Der Jurist als Staatsanwaltschaft im Wortsinne – wie Staatsan­walt Graulich7 das Erzählen linker Geschichte bestrafen will

Hinzukommt, dass diese Artikel nicht (nur) vom Betreiberinnenkreis ka­men (dies sogar eher selten), sondern überwiegend von den Lesern (open posting Plattform). Das heisst, eine Zurechenbarkeit von Inhalten und HerausgeberInnen dürfte eher schwierig herstellbar sein. Natürlich könnte – im Rahmen einer staats-immanenten Argumentation gesagt werden – strafbare Inhalte hätten geblockt werden können; aber auch das würde kein generelles „Mediums-Verbot“ rechtfertigen. Überhaupt lässt das Grundgesetz der BRD gar keine Mediumsverbote zu8):
„(1) Jeder hat das Recht, seine Meinung in Wort, Schrift und Bild frei zu äußern und zu verbreiten und sich aus allgemein zugänglichen Quellen ungehindert zu unterrichten. Die Pressefreiheit und die Freiheit der Be­richterstattung durch Rundfunk und Film werden gewährleistet. Eine Zensur findet nicht statt.
(2) Diese Rechte finden ihre Schranken in den Vorschriften der allgemei­nen Gesetze, den gesetzlichen Bestimmungen zum Schutze der Jugend und in dem Recht der persönlichen Ehre.
(3) Kunst und Wissenschaft, Forschung und Lehre sind frei. Die Freiheit der Lehre entbindet nicht von der Treue zur Verfassung.“ (Artitkel 5 BRD-GG; herv. von mir)
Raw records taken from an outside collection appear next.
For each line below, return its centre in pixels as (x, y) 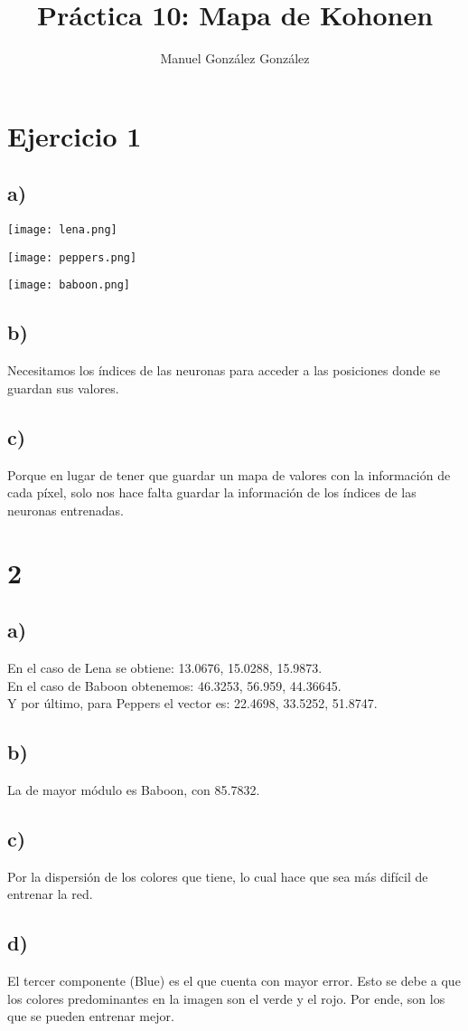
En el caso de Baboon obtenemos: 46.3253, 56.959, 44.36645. (174, 685)
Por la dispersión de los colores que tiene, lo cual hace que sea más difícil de (218, 876)
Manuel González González (235, 58)
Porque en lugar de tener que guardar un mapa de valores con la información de (229, 474)
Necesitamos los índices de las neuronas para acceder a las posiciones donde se (224, 370)
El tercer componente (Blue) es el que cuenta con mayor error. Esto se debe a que (234, 981)
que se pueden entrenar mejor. (91, 1016)
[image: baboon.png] (69, 285)
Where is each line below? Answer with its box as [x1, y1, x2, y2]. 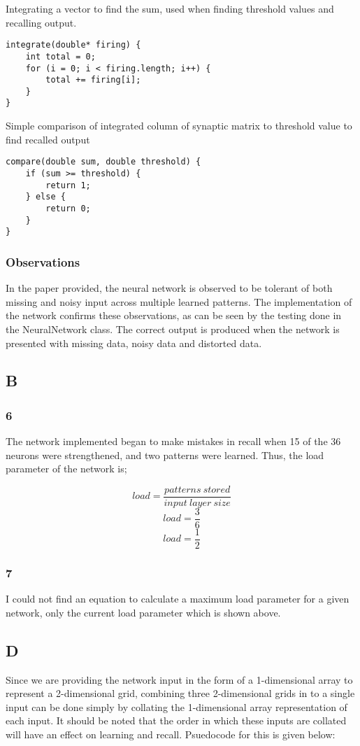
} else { [25, 192, 66, 202]
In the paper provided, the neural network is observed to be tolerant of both [6, 281, 333, 295]
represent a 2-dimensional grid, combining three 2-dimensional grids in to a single [6, 686, 355, 701]
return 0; [45, 203, 91, 213]
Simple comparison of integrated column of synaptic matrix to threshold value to [6, 118, 352, 133]
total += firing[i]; [45, 75, 141, 85]
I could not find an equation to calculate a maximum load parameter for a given [6, 591, 350, 606]
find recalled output [6, 132, 90, 146]
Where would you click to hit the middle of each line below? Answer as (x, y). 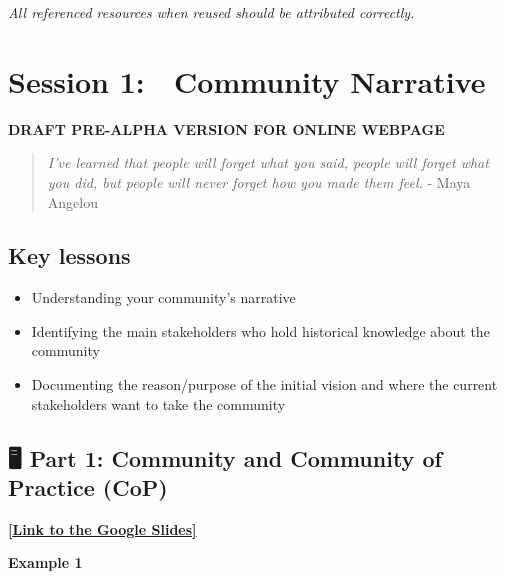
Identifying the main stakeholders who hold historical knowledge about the (260, 330)
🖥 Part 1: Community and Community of (225, 457)
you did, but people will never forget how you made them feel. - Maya (259, 181)
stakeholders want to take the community (158, 403)
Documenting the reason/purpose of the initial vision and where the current (264, 384)
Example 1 (45, 562)
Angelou (72, 201)
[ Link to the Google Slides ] (102, 528)
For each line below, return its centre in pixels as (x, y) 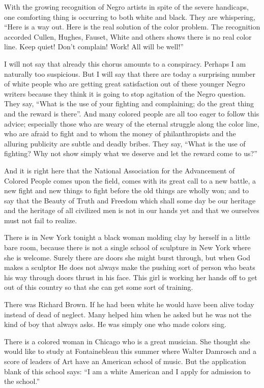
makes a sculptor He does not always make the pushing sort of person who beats (130, 267)
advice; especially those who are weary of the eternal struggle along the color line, (132, 123)
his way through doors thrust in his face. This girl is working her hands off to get (131, 277)
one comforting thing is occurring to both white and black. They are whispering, (130, 17)
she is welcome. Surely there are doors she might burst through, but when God (127, 257)
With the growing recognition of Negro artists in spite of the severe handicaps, (126, 7)
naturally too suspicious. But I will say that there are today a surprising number (130, 73)
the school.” (22, 381)

Eine Zensur findet nicht statt. Punkt. Ein Verbot des künftigen Er­scheinens von linksunten.indymedia würde also das Zensurverbot ver­letzten; dass linksunten – mit neuem HerausgeberInnenkreis – trotzdem nicht längst wieder erscheint, ist ein politisches Problem der linken Be­wegung(en).
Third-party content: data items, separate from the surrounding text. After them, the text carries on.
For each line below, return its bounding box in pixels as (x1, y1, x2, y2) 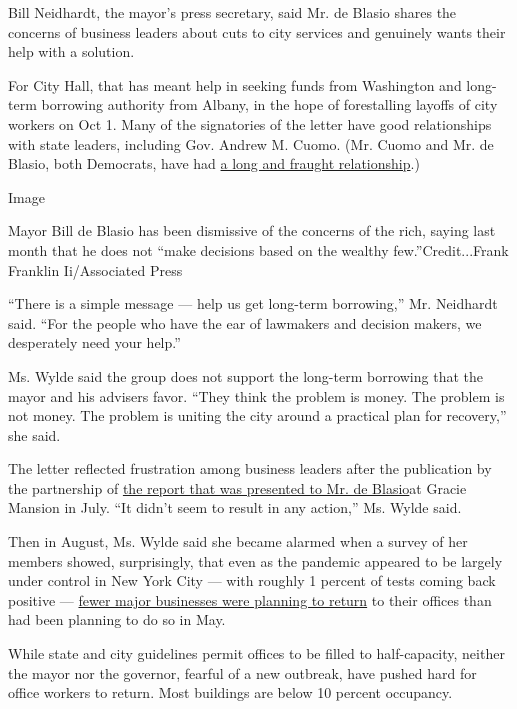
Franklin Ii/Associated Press (8, 259, 183, 280)
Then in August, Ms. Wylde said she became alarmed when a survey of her (8, 531, 468, 552)
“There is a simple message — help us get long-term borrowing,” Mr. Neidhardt (8, 293, 498, 314)
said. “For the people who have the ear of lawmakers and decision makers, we (8, 312, 482, 333)
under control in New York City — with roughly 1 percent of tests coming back (8, 570, 496, 591)
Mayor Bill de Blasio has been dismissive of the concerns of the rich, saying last (8, 220, 496, 241)
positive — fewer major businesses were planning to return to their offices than (8, 589, 492, 610)
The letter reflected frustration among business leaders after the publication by (8, 458, 492, 479)
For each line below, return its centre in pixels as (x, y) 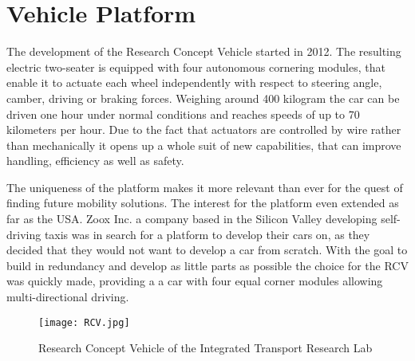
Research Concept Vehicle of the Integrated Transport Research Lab (206, 348)
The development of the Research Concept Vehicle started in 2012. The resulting (204, 51)
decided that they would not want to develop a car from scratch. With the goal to (207, 250)
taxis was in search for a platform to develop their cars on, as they (207, 234)
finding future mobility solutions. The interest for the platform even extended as (203, 203)
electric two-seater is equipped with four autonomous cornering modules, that (196, 67)
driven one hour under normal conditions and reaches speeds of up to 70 (183, 114)
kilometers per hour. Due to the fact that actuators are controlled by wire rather (204, 129)

Was nachträgliche Einschränkungen von Meinungsäußerungen und Pres­seberichterstattung anbelangt, kommen nur nur die sog. „allgemeinen Gesetze“9, die gesetzliche Bestimmungen zum Schutz der Jugend und die persönliche Ehre als Grundlage in Betracht. Das heißt: Es müsste, wenn dann jeder einzelne linksunten-Artikel darauf hin geprüft werden, ob gegen ihn auf der Grundlage der genannten BRD-Normen vorgegan­gen werden darf. Aber auch daraus ergäbe sich immer noch kein gene­relles ‚Mediumsverbot‘.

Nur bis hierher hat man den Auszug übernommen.